# Task goal:
Transcribe, with complete accuracy, all of the entries below except for the pictures.

:: Extracted data

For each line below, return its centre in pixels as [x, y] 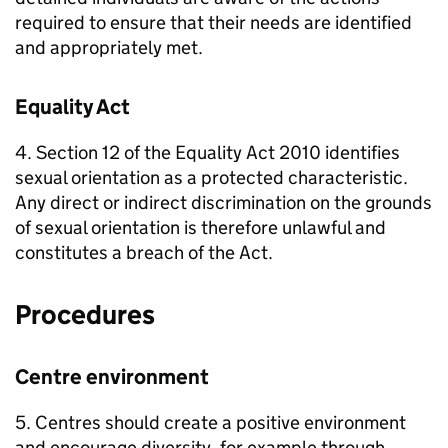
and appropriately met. [109, 48]
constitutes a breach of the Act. [144, 253]
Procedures [85, 315]
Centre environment [112, 377]
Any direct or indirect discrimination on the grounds [223, 203]
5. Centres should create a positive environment [210, 423]
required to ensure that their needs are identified [213, 23]
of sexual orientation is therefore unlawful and [200, 228]

::::

# Solution to this problem:
For each line below, return its centre in pixels as [x, y] 
and appropriately met. [109, 48]
constitutes a breach of the Act. [144, 253]
Procedures [85, 315]
Centre environment [112, 377]
Any direct or indirect discrimination on the grounds [223, 203]
5. Centres should create a positive environment [210, 423]
required to ensure that their needs are identified [213, 23]
of sexual orientation is therefore unlawful and [200, 228]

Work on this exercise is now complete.